(Extracted records)
::::::::
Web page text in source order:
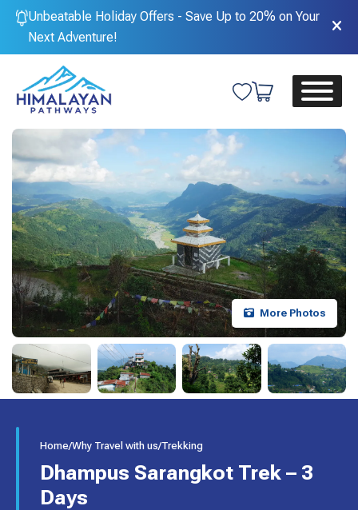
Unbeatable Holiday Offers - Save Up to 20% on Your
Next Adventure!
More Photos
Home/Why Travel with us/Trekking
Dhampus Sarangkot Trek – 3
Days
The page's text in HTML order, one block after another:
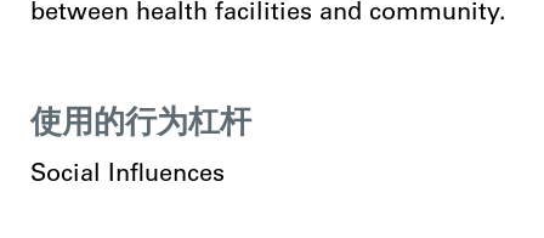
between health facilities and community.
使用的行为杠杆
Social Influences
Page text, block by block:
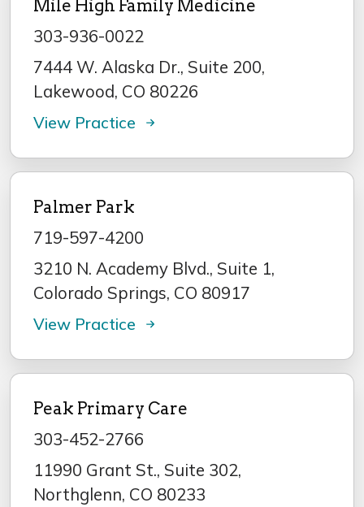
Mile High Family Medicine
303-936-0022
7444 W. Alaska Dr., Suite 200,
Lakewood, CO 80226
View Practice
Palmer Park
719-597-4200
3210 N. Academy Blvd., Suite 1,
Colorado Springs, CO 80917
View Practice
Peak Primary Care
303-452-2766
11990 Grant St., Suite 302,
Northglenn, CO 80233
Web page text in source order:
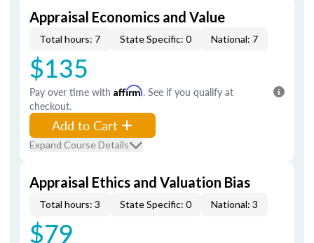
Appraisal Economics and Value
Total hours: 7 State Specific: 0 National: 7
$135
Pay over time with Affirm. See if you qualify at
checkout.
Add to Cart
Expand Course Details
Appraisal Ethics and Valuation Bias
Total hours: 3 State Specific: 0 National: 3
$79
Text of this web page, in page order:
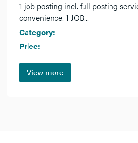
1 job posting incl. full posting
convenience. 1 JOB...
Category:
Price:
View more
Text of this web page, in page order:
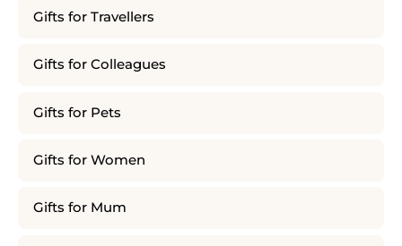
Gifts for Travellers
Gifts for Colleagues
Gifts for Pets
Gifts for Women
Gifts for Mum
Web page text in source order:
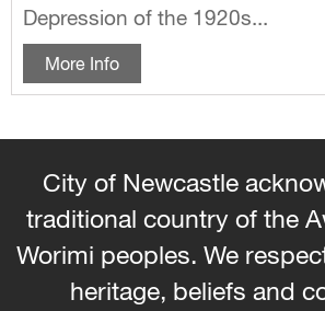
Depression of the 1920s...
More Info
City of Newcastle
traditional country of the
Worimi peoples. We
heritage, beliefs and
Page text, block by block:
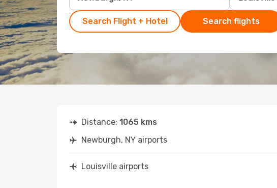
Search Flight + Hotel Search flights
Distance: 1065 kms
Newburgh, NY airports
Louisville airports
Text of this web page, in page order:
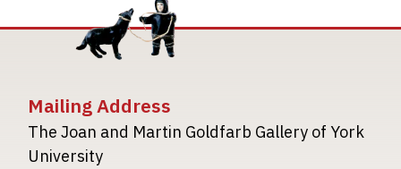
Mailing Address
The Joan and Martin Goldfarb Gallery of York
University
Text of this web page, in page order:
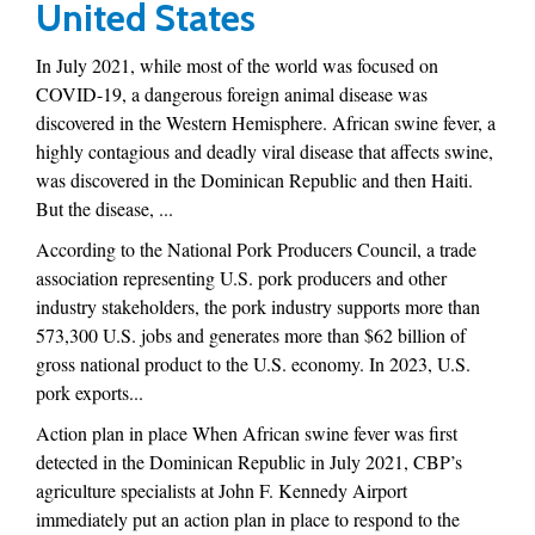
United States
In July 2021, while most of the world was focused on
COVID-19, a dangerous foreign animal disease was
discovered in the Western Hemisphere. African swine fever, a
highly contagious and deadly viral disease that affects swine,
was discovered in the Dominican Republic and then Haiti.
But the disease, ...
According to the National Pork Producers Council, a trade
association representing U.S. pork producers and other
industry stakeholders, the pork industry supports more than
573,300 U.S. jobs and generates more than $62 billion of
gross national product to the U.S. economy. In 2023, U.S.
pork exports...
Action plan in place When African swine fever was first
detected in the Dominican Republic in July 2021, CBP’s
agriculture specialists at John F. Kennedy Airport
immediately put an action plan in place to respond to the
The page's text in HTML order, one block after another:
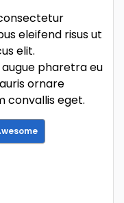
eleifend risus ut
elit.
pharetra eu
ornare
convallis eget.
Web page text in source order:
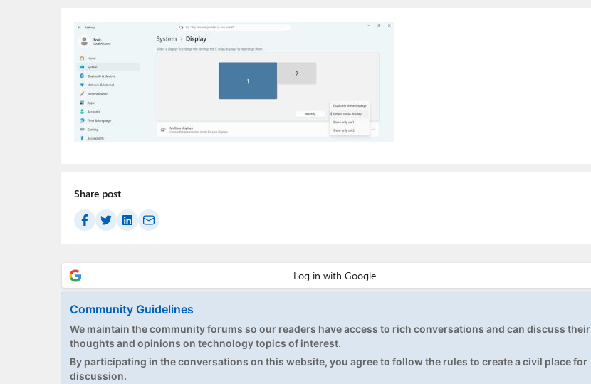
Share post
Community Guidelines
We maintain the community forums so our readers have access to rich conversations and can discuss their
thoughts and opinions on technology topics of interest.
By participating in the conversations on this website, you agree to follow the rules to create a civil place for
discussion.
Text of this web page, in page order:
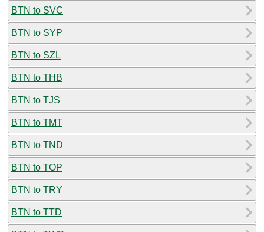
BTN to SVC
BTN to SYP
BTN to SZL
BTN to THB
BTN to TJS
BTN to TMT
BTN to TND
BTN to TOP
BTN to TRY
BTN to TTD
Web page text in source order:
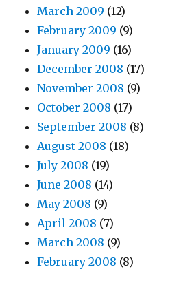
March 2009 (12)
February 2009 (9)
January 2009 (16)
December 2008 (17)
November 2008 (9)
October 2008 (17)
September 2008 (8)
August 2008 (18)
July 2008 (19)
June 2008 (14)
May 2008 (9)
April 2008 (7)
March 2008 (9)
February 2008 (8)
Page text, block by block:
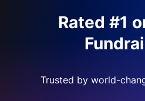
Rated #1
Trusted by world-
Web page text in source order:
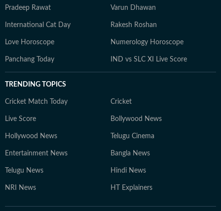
::::::::
An exact reprint of every record is required, with the pictures omitted.

▸ **EXERCISE ANSWER**:
Web page text in source order:
Unbeatable Holiday Offers - Save Up to 20% on Your
Next Adventure!
More Photos
Home/Why Travel with us/Trekking
Dhampus Sarangkot Trek – 3
Days
The page's text in HTML order, one block after another:
between health facilities and community.
使用的行为杠杆
Social Influences
Page text, block by block:
Mile High Family Medicine
303-936-0022
7444 W. Alaska Dr., Suite 200,
Lakewood, CO 80226
View Practice
Palmer Park
719-597-4200
3210 N. Academy Blvd., Suite 1,
Colorado Springs, CO 80917
View Practice
Peak Primary Care
303-452-2766
11990 Grant St., Suite 302,
Northglenn, CO 80233
Web page text in source order:
Appraisal Economics and Value
Total hours: 7 State Specific: 0 National: 7
$135
Pay over time with Affirm. See if you qualify at
checkout.
Add to Cart
Expand Course Details
Appraisal Ethics and Valuation Bias
Total hours: 3 State Specific: 0 National: 3
$79
Text of this web page, in page order:
1 job posting incl. full posting
convenience. 1 JOB...
Category:
Price:
View more
Text of this web page, in page order:
Gifts for Travellers
Gifts for Colleagues
Gifts for Pets
Gifts for Women
Gifts for Mum
Web page text in source order:
Depression of the 1920s...
More Info
City of Newcastle
traditional country of the
Worimi peoples. We
heritage, beliefs and
Page text, block by block:
Search Flight + Hotel Search flights
Distance: 1065 kms
Newburgh, NY airports
Louisville airports
Text of this web page, in page order:
Mailing Address
The Joan and Martin Goldfarb Gallery of York
University
Text of this web page, in page order:
United States
In July 2021, while most of the world was focused on
COVID-19, a dangerous foreign animal disease was
discovered in the Western Hemisphere. African swine fever, a
highly contagious and deadly viral disease that affects swine,
was discovered in the Dominican Republic and then Haiti.
But the disease, ...
According to the National Pork Producers Council, a trade
association representing U.S. pork producers and other
industry stakeholders, the pork industry supports more than
573,300 U.S. jobs and generates more than $62 billion of
gross national product to the U.S. economy. In 2023, U.S.
pork exports...
Action plan in place When African swine fever was first
detected in the Dominican Republic in July 2021, CBP’s
agriculture specialists at John F. Kennedy Airport
immediately put an action plan in place to respond to the
The page's text in HTML order, one block after another:
eleifend risus ut
elit.
pharetra eu
ornare
convallis eget.
Web page text in source order:
Share post
Community Guidelines
We maintain the community forums so our readers have access to rich conversations and can discuss their
thoughts and opinions on technology topics of interest.
By participating in the conversations on this website, you agree to follow the rules to create a civil place for
discussion.
Text of this web page, in page order:
BTN to SVC
BTN to SYP
BTN to SZL
BTN to THB
BTN to TJS
BTN to TMT
BTN to TND
BTN to TOP
BTN to TRY
BTN to TTD
Web page text in source order:
March 2009 (12)
February 2009 (9)
January 2009 (16)
December 2008 (17)
November 2008 (9)
October 2008 (17)
September 2008 (8)
August 2008 (18)
July 2008 (19)
June 2008 (14)
May 2008 (9)
April 2008 (7)
March 2008 (9)
February 2008 (8)
Page text, block by block:
Rated #1
Trusted by world-
Web page text in source order:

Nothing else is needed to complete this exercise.